Tagged as: Breaking up, Gay relationships, Troubled relationships<< Previous question   Next question >>
Question - (12 May 2011) 6 Answers - (Newest, 16 May 2011)
A male Netherlands age 30-35, anonymous writes:

I'm 21 and I have come to accept that I am gay. I've had a long term girlfriend before and was sexually attracted to her. But now I'm single I barely see girls as sex objects anymore. I am only attracted to guys. Now, I can't see myself having sex with a guy but that might just be because I'm not out of the closet and have never tried it with someone I have an emotional connection with. But for the past year I've been battling my feelings for this girl.

I recognize love and I continuously have to convince myself I'm not. But I fear I am.
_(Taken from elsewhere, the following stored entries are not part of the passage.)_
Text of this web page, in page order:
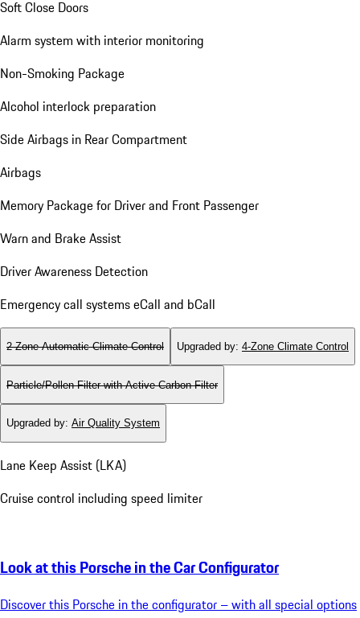
Warn and Brake Assist
Emergency call systems eCall and bCall
Particle/Pollen Filter with Active Carbon Filter
Air Quality System
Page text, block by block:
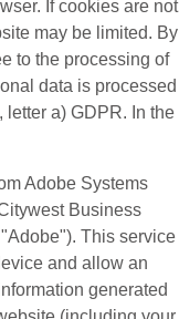
If cookies are not
may be limited. By
to the processing of
data is processed
letter a) GDPR. In the
Adobe Systems
Business
This service
and allow an
generated
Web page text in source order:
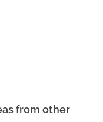
from other
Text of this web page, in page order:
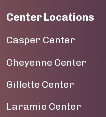
Center Locations
Casper Center
Cheyenne Center
Gillette Center
Laramie Center
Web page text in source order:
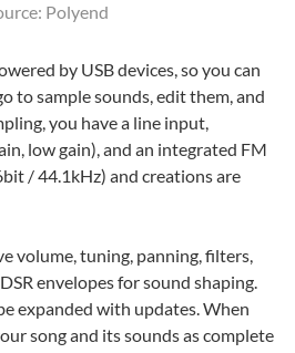
Polyend
by USB devices, so you can
to sample sounds, edit them, and
you have a line input,
low gain), and an integrated FM
/ 44.1kHz) and creations are
volume, tuning, panning, filters,
envelopes for sound shaping.
expanded with updates. When
song and its sounds as complete
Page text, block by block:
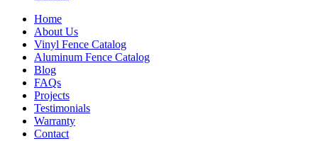
Home
About Us
Vinyl Fence Catalog
Aluminum Fence Catalog
Blog
FAQs
Projects
Testimonials
Warranty
Contact
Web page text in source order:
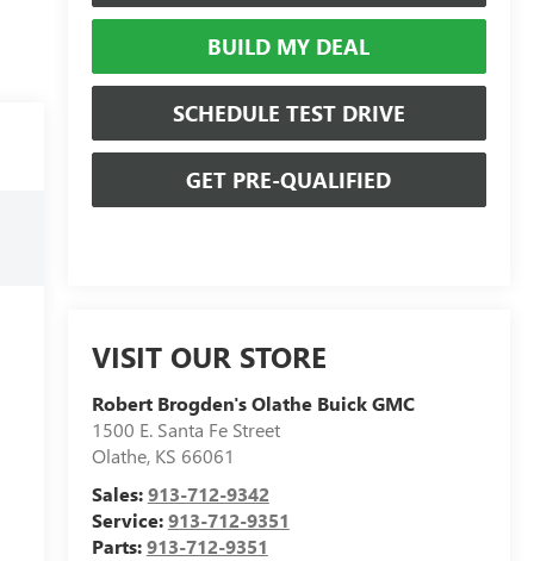
BUILD MY DEAL
SCHEDULE TEST DRIVE
GET PRE-QUALIFIED
VISIT OUR STORE
Robert Brogden's Olathe Buick GMC
1500 E. Santa Fe Street
Olathe, KS 66061
Sales:913-712-9342
Service:913-712-9351
Parts:913-712-9351
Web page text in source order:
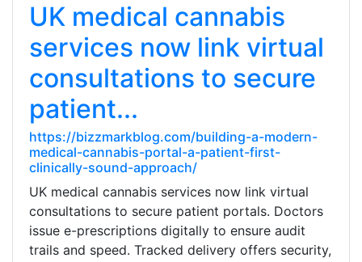
UK medical cannabis
services now link virtual
consultations to secure
patient...
https://bizzmarkblog.com/building-a-modern-
medical-cannabis-portal-a-patient-first-
clinically-sound-approach/
UK medical cannabis services now link virtual
consultations to secure patient portals. Doctors
issue e-prescriptions digitally to ensure audit
trails and speed. Tracked delivery offers security,
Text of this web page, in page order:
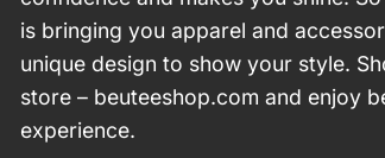
is bringing you apparel and
unique design to show your style.
store – beuteeshop.com and enjoy
experience.
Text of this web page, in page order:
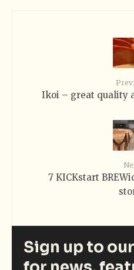
Ikoi – great quality
7 KICKstart
Sign up to
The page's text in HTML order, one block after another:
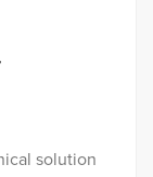
solution
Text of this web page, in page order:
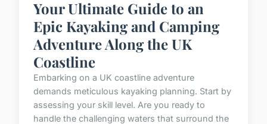
Your Ultimate Guide to an
Epic Kayaking and Camping
Adventure Along the UK
Coastline
Embarking on a UK coastline adventure
demands meticulous kayaking planning. Start by
assessing your skill level. Are you ready to
handle the challenging waters that surround the
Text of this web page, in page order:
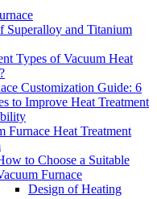
Superalloy and Titanium
Types of Vacuum Heat
Customization Guide: 6
to Improve Heat Treatment
Furnace Heat Treatment
to Choose a Suitable
Furnace
Design of Heating
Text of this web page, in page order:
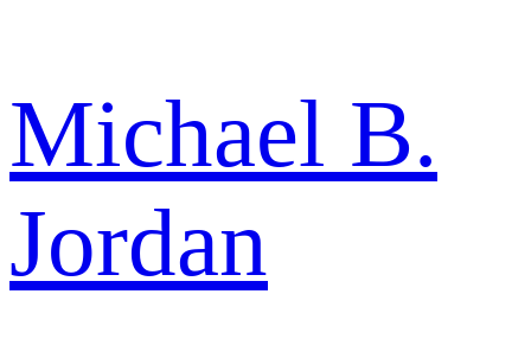
Michael B.
Jordan
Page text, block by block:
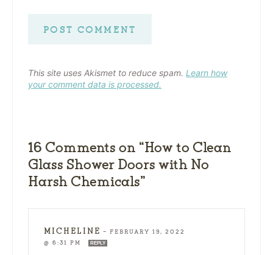
This site uses Akismet to reduce spam. Learn how
your comment data is processed.
16 Comments on “How to Clean
Glass Shower Doors with No
Harsh Chemicals”
MICHELINE — FEBRUARY 19, 2022
@ 6:31 PM
REPLY
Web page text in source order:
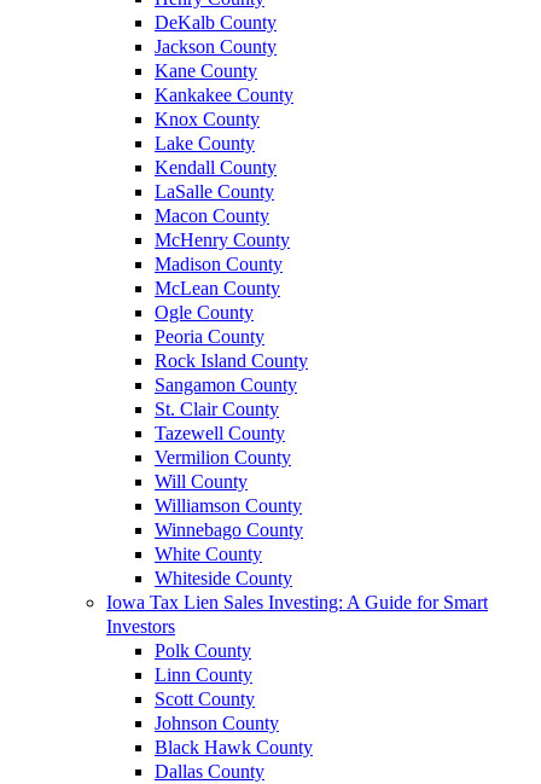
DeKalb County
Jackson County
Kane County
Kankakee County
Knox County
Lake County
Kendall County
LaSalle County
Macon County
McHenry County
Madison County
McLean County
Ogle County
Peoria County
Rock Island County
Sangamon County
St. Clair County
Tazewell County
Vermilion County
Will County
Williamson County
Winnebago County
White County
Whiteside County
Iowa Tax Lien Sales Investing: A Guide for Smart
Investors
Polk County
Linn County
Scott County
Johnson County
Black Hawk County
Dallas County
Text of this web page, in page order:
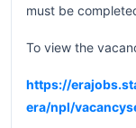
must be
To view the
https://
era/npl/
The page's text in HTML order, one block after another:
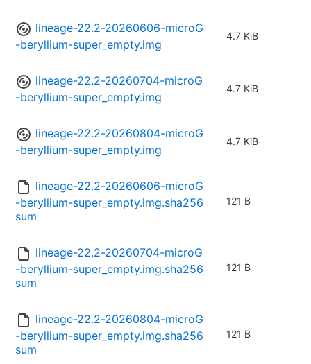
lineage-22.2-20260606-microG
-beryllium-super_empty.img
4.7 KiB
lineage-22.2-20260704-microG
-beryllium-super_empty.img
4.7 KiB
lineage-22.2-20260804-microG
-beryllium-super_empty.img
4.7 KiB
lineage-22.2-20260606-microG
-beryllium-super_empty.img.sha256
sum
121 B
lineage-22.2-20260704-microG
-beryllium-super_empty.img.sha256
sum
121 B
lineage-22.2-20260804-microG
-beryllium-super_empty.img.sha256
sum
121 B
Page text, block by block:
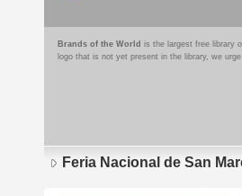
Brands of the World is the largest free library
logo that is not yet present in the library, we
Feria Nacional de San
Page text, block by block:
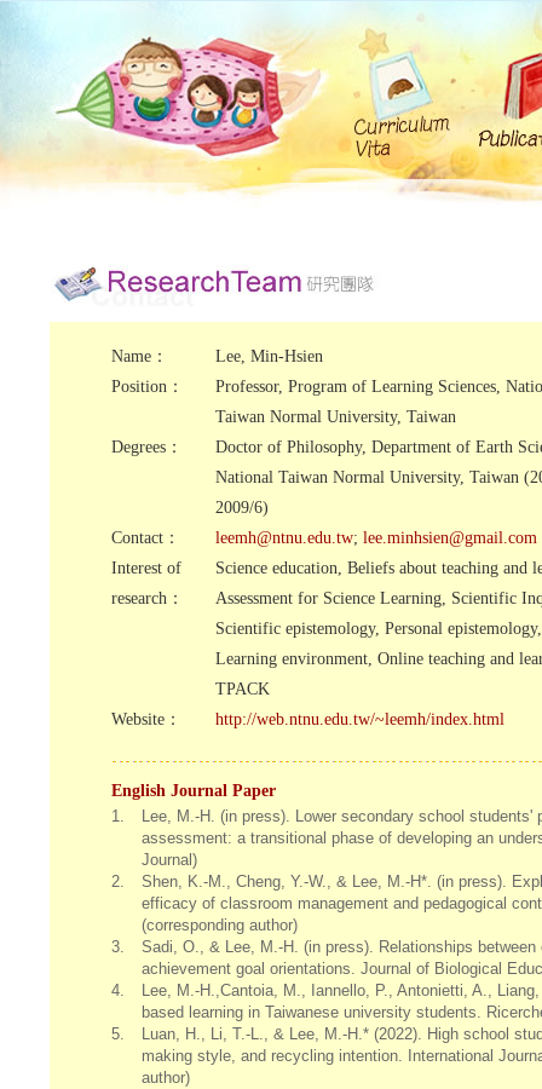
Name：
Lee, Min-Hsien
Position：
Professor, Program of Learning Sciences,
Taiwan Normal University, Taiwan
Degrees：
Doctor of Philosophy, Department of Earth
National Taiwan Normal University, Taiwan
2009/6)
Contact：
leemh@ntnu.edu.tw; lee.minhsien@gmail.com
Interest of
research：
Science education, Beliefs about teaching and
Assessment for Science Learning, Scientific
Scientific epistemology, Personal epistemology,
Learning environment, Online teaching and
TPACK
Website：
http://web.ntnu.edu.tw/~leemh/index.html
English Journal Paper
1.
Lee, M.-H. (in press). Lower secondary school
assessment: a transitional phase of developing an
Journal)
2.
Shen, K.-M., Cheng, Y.-W., & Lee, M.-H*. (in press).
efficacy of classroom management and pedagogical
(corresponding author)
3.
Sadi, O., & Lee, M.-H. (in press). Relationships
achievement goal orientations. Journal of Biological
4.
Lee, M.-H.,Cantoia, M., Iannello, P., Antonietti, A.,
based learning in Taiwanese university students.
5.
Luan, H., Li, T.-L., & Lee, M.-H.* (2022). High school
making style, and recycling intention. International
author)
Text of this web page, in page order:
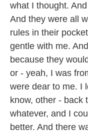
what I thought.
And they were all
rules in their
gentle with me.
because they
or - yeah, I was
were dear to me. I
know, other - back
whatever, and I
better. And there
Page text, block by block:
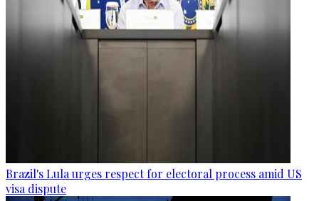
Brazil's Lula urges respect for electoral process amid US
visa dispute
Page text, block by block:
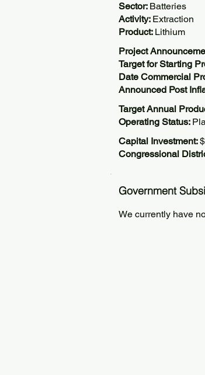
Sector: Batteries
Activity: Extraction
Product: Lithium
Project
Target for Starting
Date Commercial
Announced Post
Target Annual
Operating Status:
Capital Investment:
Congressional
Government
We currently have
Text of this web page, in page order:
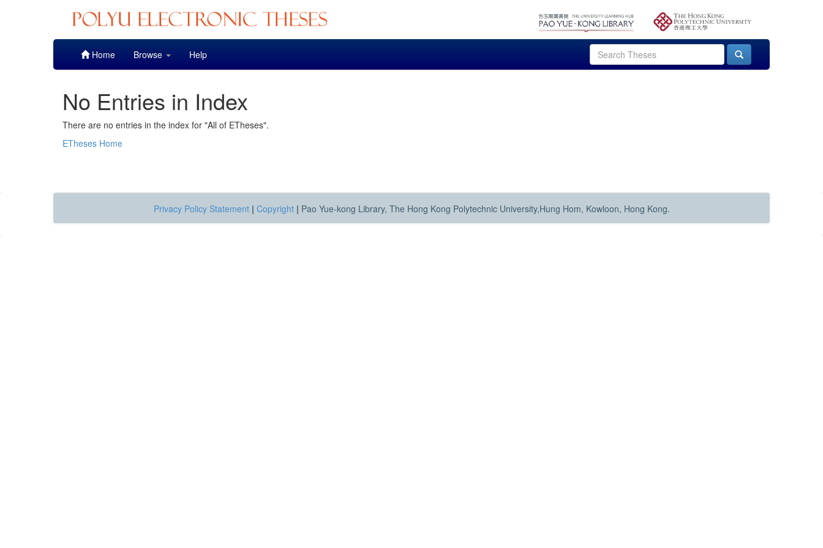
Home Browse Help
No Entries in Index
There are no entries in the index for "All of ETheses".
ETheses Home
Privacy Policy Statement | Copyright | Pao Yue-kong Library, The Hong Kong Polytechnic University,Hung Hom, Kowloon, Hong Kong.
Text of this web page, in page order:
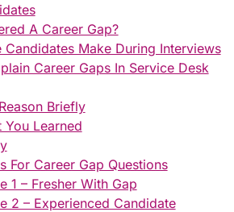
A Career Gap?
Candidates Make During Interviews
Career Gaps In Service Desk
Briefly
You Learned
For Career Gap Questions
1 – Fresher With Gap
2 – Experienced Candidate
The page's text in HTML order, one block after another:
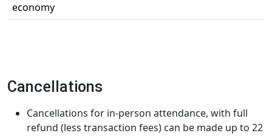
economy
Cancellations
Cancellations for in-person attendance, with full
refund (less transaction fees) can be made up to 22
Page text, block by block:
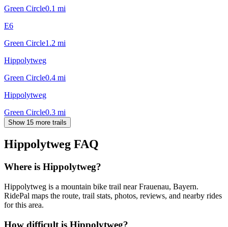
Green Circle0.1 mi
E6
Green Circle1.2 mi
Hippolytweg
Green Circle0.4 mi
Hippolytweg
Green Circle0.3 mi
Show 15 more trails
Hippolytweg FAQ
Where is Hippolytweg?
Hippolytweg is a mountain bike trail near Frauenau, Bayern.
RidePal maps the route, trail stats, photos, reviews, and nearby rides
for this area.
How difficult is Hippolytweg?
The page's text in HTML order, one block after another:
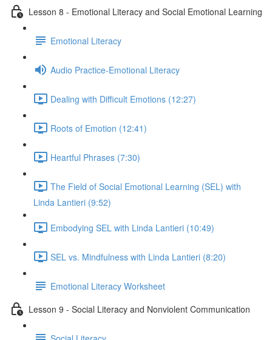
Lesson 8 - Emotional Literacy and Social Emotional Learning
Emotional Literacy
Audio Practice-Emotional Literacy
Dealing with Difficult Emotions (12:27)
Roots of Emotion (12:41)
Heartful Phrases (7:30)
The Field of Social Emotional Learning (SEL) with
Linda Lantieri (9:52)
Embodying SEL with Linda Lantieri (10:49)
SEL vs. Mindfulness with Linda Lantieri (8:20)
Emotional Literacy Worksheet
Lesson 9 - Social Literacy and Nonviolent Communication
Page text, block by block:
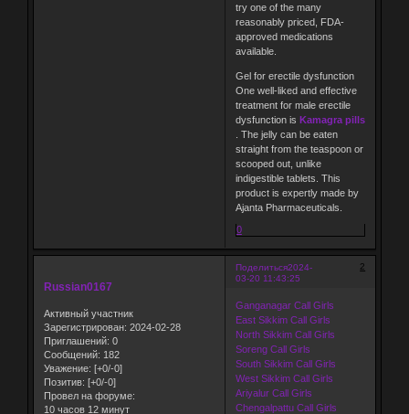
try one of the many
reasonably priced, FDA-
approved medications
available.
Gel for erectile dysfunction
One well-liked and effective
treatment for male erectile
dysfunction is Kamagra pills
. The jelly can be eaten
straight from the teaspoon or
scooped out, unlike
indigestible tablets. This
product is expertly made by
Ajanta Pharmaceuticals.
0
Поделиться 2
2024-
03-20 11:43:25
Russian0167
Активный участник
Зарегистрирован: 2024-02-28
Приглашений: 0
Сообщений: 182
Уважение: [+0/-0]
Позитив: [+0/-0]
Провел на форуме:
10 часов 12 минут
Ganganagar Call Girls
East Sikkim Call Girls
North Sikkim Call Girls
Soreng Call Girls
South Sikkim Call Girls
West Sikkim Call Girls
Ariyalur Call Girls
Chengalpattu Call Girls
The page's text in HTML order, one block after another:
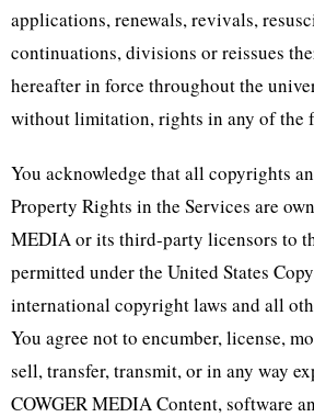
applications, renewals, revivals,
continuations, divisions or reissues
hereafter in force throughout the
without limitation, rights in any of the
You acknowledge that all copyrights
Property Rights in the Services are
MEDIA or its third-party licensors to
permitted under the United States
international copyright laws and all
You agree not to encumber, license,
sell, transfer, transmit, or in any way
COWGER MEDIA Content, software

When I'm not with her I want to be, when I see her, I get butterflies, when she talks to another guy I'm jealous and I have to control myself not to text her all the time or find excuses to spend time with her. I got close to a relationship but I was so scared of breaking her heart and finding out I was gay anyway that I kissed another girl in front of her to push her away. Well, she doesn't want me anymore obviously, but I still feel the same. I've tried to put my focus on guys, but I can't. I want her. But I'm afraid it won't be in the sexual way though sometimes I do want that. I'm SO confused it's killing me. Is this normal? What on earth do I do?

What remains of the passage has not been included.